PROTECTING SENSITIVE DATA - GOVERNMENTS WITH UNGOVERNED DATA

Microsoft Purview (previously known as Azure Purview) can be deployed to manage multiple data sources in Azure like in this example, other cloud infrastructure or on premises. Using Microsoft Purview Data Map, an administrator can create a collection that can be permission trimmed to a specific set of users or groups. Moreover, the individuals in the organization that can alter or change Microsoft Purview policies can also be governed by specific roles within the governance portal.

Microsoft8.png
For most of the blog, we’ve focused primarily on sensitive PII data living on server infrastructure in Azure (IaaS). Yet, as evidenced by multiple premature releases of judicial and legislative decisions causing great political and civil impact, not all sensitive information lives on a SQL server.

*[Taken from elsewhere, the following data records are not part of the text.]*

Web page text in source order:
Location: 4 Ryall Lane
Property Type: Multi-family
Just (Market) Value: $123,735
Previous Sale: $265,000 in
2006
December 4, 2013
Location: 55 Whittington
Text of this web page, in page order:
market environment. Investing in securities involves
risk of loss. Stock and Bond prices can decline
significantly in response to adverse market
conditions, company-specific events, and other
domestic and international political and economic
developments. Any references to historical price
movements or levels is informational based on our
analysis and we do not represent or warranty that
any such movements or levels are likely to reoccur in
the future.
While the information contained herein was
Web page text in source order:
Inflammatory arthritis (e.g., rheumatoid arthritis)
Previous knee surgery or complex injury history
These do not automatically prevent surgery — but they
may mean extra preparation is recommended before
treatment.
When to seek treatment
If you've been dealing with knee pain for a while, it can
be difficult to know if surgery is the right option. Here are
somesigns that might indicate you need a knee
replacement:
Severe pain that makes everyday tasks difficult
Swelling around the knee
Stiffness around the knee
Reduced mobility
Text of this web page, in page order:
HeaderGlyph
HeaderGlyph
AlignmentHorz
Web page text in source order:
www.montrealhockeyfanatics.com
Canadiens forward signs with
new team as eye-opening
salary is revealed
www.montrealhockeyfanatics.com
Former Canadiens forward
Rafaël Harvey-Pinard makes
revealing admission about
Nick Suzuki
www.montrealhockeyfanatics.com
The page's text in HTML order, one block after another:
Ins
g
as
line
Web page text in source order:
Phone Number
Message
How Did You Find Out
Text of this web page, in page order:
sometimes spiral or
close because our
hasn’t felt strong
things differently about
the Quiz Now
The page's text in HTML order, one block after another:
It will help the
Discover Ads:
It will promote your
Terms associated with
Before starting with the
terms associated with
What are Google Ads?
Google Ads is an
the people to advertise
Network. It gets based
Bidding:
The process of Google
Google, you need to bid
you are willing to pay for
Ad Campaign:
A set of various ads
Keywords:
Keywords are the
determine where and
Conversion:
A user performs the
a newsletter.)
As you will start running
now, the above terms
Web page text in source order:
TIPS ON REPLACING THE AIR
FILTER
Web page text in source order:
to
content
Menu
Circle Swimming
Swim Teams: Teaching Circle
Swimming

Sensitive memos, discussions about new legislation, government research, video footage and case files are stored and acted upon within Microsoft 365 applications. Microsoft Purview in Microsoft 365 allows a state DOJ to label sensitive content manually or automatically in Exchange, OneDrive, Teams, Power BI, etc.

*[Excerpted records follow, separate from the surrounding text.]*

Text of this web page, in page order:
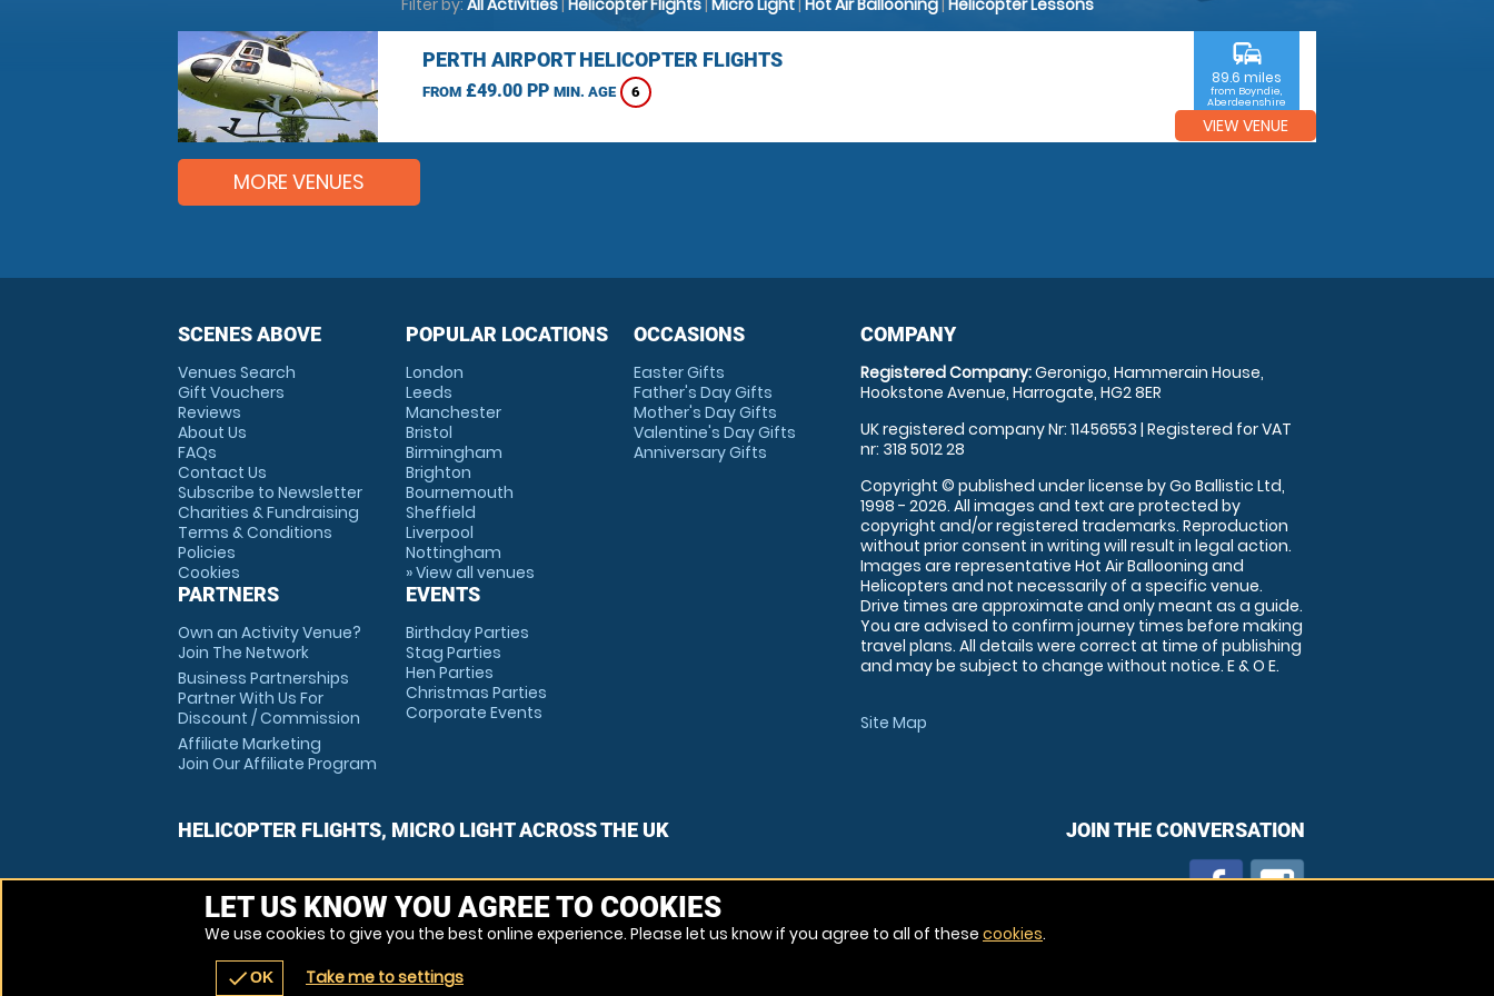
Filter by: All Activities| Helicopter Flights| Micro Light| Hot Air Ballooning| Helicopter Lessons
PERTH AIRPORT HELICOPTER FLIGHTS
FROM£49.00 PP MIN. AGE 6
commute
89.6 miles
from Boyndie,
Aberdeenshire
VIEW VENUE
MORE VENUES
SCENES ABOVE
Venues Search
Gift Vouchers
Reviews
About Us
FAQs
Contact Us
Subscribe to Newsletter
Charities & Fundraising
Terms & Conditions
Policies
Cookies
PARTNERS
Own an Activity Venue?
Join The Network
Business Partnerships
Partner With Us For
Discount / Commission
Affiliate Marketing
Join Our Affiliate Program
POPULAR LOCATIONS
London
Leeds
Manchester
Bristol
Birmingham
Brighton
Bournemouth
Sheffield
Liverpool
Nottingham
» View all venues
EVENTS
Birthday Parties
Stag Parties
Hen Parties
Christmas Parties
Corporate Events
OCCASIONS
Easter Gifts
Father's Day Gifts
Mother's Day Gifts
Valentine's Day Gifts
Anniversary Gifts
COMPANY
Registered Company:Geronigo, Hammerain House,
Hookstone Avenue, Harrogate, HG2 8ER
UK registered company Nr: 11456553 | Registered for VAT
nr: 318 5012 28
Copyright © published under license by Go Ballistic Ltd,
1998 - 2026. All images and text are protected by
copyright and/or registered trademarks. Reproduction
without prior consent in writing will result in legal action.
Images are representative Hot Air Ballooning and
Helicopters and not necessarily of a specific venue.
Drive times are approximate and only meant as a guide.
You are advised to confirm journey times before making
travel plans. All details were correct at time of publishing
and may be subject to change without notice. E & O E.
Site Map
HELICOPTER FLIGHTS, MICRO LIGHT ACROSS THE UK JOIN THE CONVERSATION
LET US KNOW YOU AGREE TO COOKIES
We use cookies to give you the best online experience. Please let us know if you agree to all of these cookies.
checkOK Take me to settings
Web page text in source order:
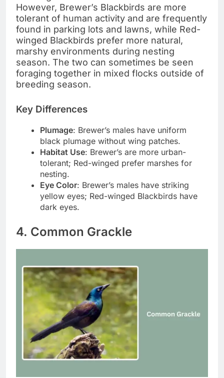
However, Brewer’s Blackbirds are more
tolerant of human activity and are frequently
found in parking lots and lawns, while Red-
winged Blackbirds prefer more natural,
marshy environments during nesting
season. The two can sometimes be seen
foraging together in mixed flocks outside of
breeding season.
Key Differences
Plumage: Brewer’s males have uniform
black plumage without wing patches.
Habitat Use: Brewer’s are more urban-
tolerant; Red-winged prefer marshes for
nesting.
Eye Color: Brewer’s males have striking
yellow eyes; Red-winged Blackbirds have
dark eyes.
4. Common Grackle
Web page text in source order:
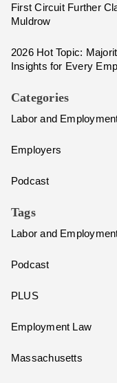
First Circuit Further
Muldrow
2026 Hot Topic:
Insights for Every
Categories
Labor and
Employers
Podcast
Tags
Labor and
Podcast
PLUS
Employment Law
Massachusetts
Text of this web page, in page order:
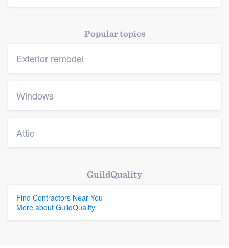
Popular topics
Exterior remodel
Windows
Attic
GuildQuality
Find Contractors Near You
More about GuildQuality
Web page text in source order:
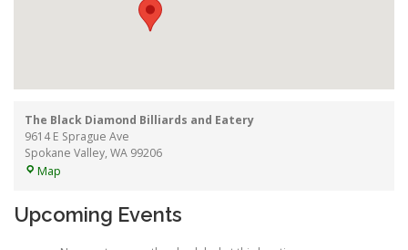
The Black Diamond Billiards and Eatery
9614 E Sprague Ave
Spokane Valley,WA 99206
Map
Billiards
Upcoming Events

With sensitivity labeling and the power of other native capabilities like data loss prevention (DLP) and Microsoft Cloud App Security (MCAS), users will be unable to copy and paste or distribute sensitive information to unintended audiences/applications. Also, printing and downloading functionality can be limited by these solutions to prevent other forms of data exfiltration.

Microsoft9.png
TRANSPARENCY - THE OPPORTUNITY AND CYBER ISSUE FACING EVERY STATE DOJ 

The amount and types of data being shared with the public will continue to grow and change respectively. Therefore, CIOs and CISOs will need to be closely aligned as more agencies try to meet the demand of their citizens without indirectly impacting citizen privacy or the safety of public officials. Cybersecurity grants will continue to aid in the investments necessary to protect this data; however, resourcing will continue to be a gap for the foreseeable future.

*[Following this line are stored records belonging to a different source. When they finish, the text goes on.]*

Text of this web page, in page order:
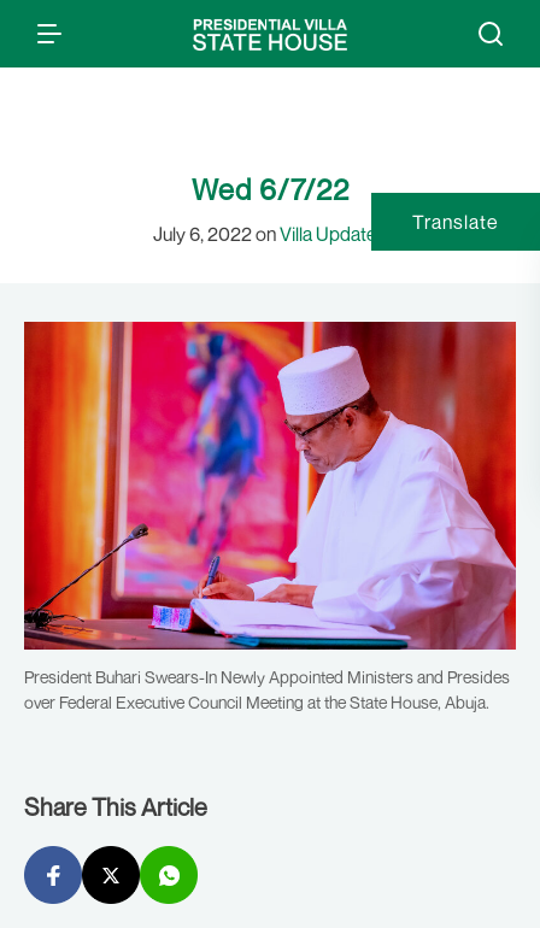
Wed 6/7/22
July 6, 2022 onVilla Updates
President Buhari Swears-In Newly Appointed Ministers and Presides
over Federal Executive Council Meeting at the State House, Abuja.
Share This Article
Translate
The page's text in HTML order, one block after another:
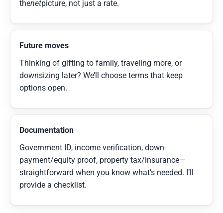
thenetpicture, not just a rate.
Future moves
Thinking of gifting to family, traveling more, or
downsizing later? We’ll choose terms that keep
options open.
Documentation
Government ID, income verification, down-
payment/equity proof, property tax/insurance—
straightforward when you know what’s needed. I’ll
provide a checklist.
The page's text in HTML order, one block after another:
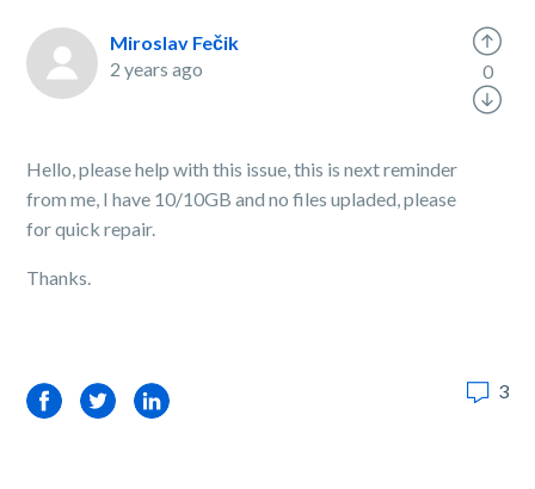
Miroslav Fečik
2 years ago
Hello, please help with this issue, this is next reminder
from me, I have 10/10GB and no files upladed, please
for quick repair.
Thanks.
0
FacebookTwitterLinkedIn 3
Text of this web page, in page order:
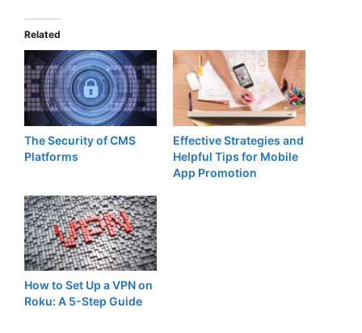
Related
The Security of CMS
Platforms
Effective Strategies and
Helpful Tips for Mobile
App Promotion
How to Set Up a VPN on
Roku: A 5-Step Guide
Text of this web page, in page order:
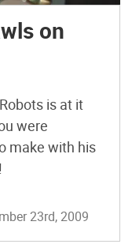
on
is at it
make with his
23rd, 2009
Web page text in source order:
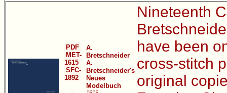
PDF
MET-
1615
SFC-
1892
A.
Bretschneider
A.
Bretschneider's
Neues
Modelbuch
Nineteenth
have been
cross-stitch
original
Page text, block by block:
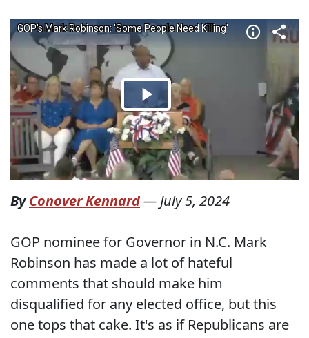
ByConover Kennard— July 5, 2024
GOP nominee for Governor in N.C. Mark
Robinson has made a lot of hateful
comments that should make him
disqualified for any elected office, but this
one tops that cake. It's as if Republicans are
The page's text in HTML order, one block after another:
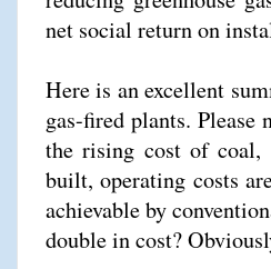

Therefore, technology can help alleviate some of the administrative burden of protecting this data. DOJs or the supporting state OIT will need a holistic platform approach, appropriate visibility for incident response and vulnerability management on these data sources, multilayered zero-trust strategies for authentication, and native data labeling and governance across wide-ranging applications. Deploying these solutions will not prevent all attacks or cover every threat vector (for example this article does not address firewall solutions). Yet, it may be prudent to start with a comprehensive platform strategy to integrate other mitigating solutions in at a later point in your plan of action and milestones.